GELORA.CO – Pada 17 September 1948, PKI menculik pimpinan Pesantren Sabilil Muttaqien, KH Imam Mursyid Muttaqien, usai salat Jum’at. KH Mursyid adalah orang yang berjasa membantu anggota BPUPKI (Badan Penyelidik Usaha-usaha Persiapan Kemerdekaan Indonesia ) dan PPKI (Panitia Persiapan Kemerdekaan Indonesia), KH Wahid Hasyim, merumuskan konsep piagam Jakarta. Penangkapan para kiai oleh PKI berlangsung hingga malam hari.
Abdul Mun’im DZ dalam bukunya “Benturan NU-PKI 1948-1965” menjelaskan, PKI menyadari bahwa pesantren adalah saingan terkuat dalam melakukan revolusi sosial. Maka itu, mereka pertama kali melumpuhkan pesantren.
Penangkapan kiai pesantren berlanjut pada 19 September 1948. Kala itu KH Muhammad Nur ditangkap, Kiai pesantren seperti Ustadz Ahmad Baidlowi, Muhammad Maidjo, Rofi’i Tjiptomartono dan lain sebagainya.
“Mereka semuanya dibantai dimasukkan sumur bersama ratusan korban lainnya. Keseluruhan kiai di lingkungan pesantren 23 Takeran yang menjadi korban sejumlah 14 orang. Karena jumlahnya banyak mereka diikat menjadi satu sehingga mudah digiring ke lubang pembantaian. Mereka tidak diikat dengan rantai, melainkan dengan tali kulit bambu yang sangat tajam sehingga bila mereka bergerak kulit mereka tersayat,” tulis Abdul Mun’im dalam bukunya.
Perburuan terhadap para ulama tak berhenti. Pimpinan pesantren Kebonsari, KH Imam Shafwan, bersama kedua anaknya, K Zubair dan K. Abu Bawani, dibantai FDR-PKI saat mengisi pengajian. Sang kiai mengalami penyiksaan yang keji, kedua anaknya tewas dan ia disiksa dengan berbagai siksaan.

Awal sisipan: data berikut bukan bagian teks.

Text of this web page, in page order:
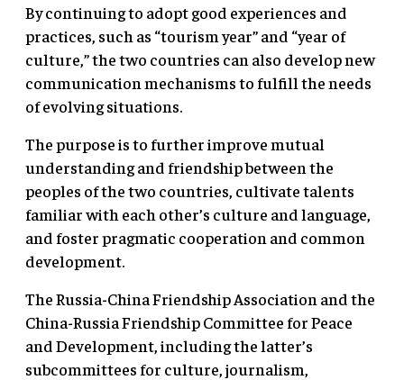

“Karena PKI sudah jengkel dan tidak sabar lagi kemudian dimasukkan hidup-hidup dalam sumur, dalam kondisi terjepit itulah KH Imam Shafwan mengumandangkan adzan yang disaksikan oleh beberapa santrinya, tetapi kemudian dikubur dalam keadaan masih hidup oleh pasukan Pesindo-PKI,” tulis Abdul Mun’im.
Intinya, Abdul Mun’im menegaskan dalam bukunya bahwa PKI menarget semua pesantren, terutama pesantrenn yang dipimpin oleh kiai kharismatik. Pesantren Tegal Rejo yang didirikan oleh para Prajurit Pangeran Diponegoro di Magetan yang dipimpin oleh Kiai Imam Mulyo itu tidak lepas dari serbuan PKI.
“Dari kalangan pejabat pemerintah juga banyak yang menjadi korban keganasan PKI tidak sempat menyelamatkan diri, karena pembantaian dilakukan secara serentak di kota-kota sekitar Madiun, mulai dari Magetan, Ponorogo, Trenggalek, Ngawi dan Tulungagung. Terutama daearah-daerah yang selama ini menjadi basis PKI,” tulis Abdul Mun’im. (*)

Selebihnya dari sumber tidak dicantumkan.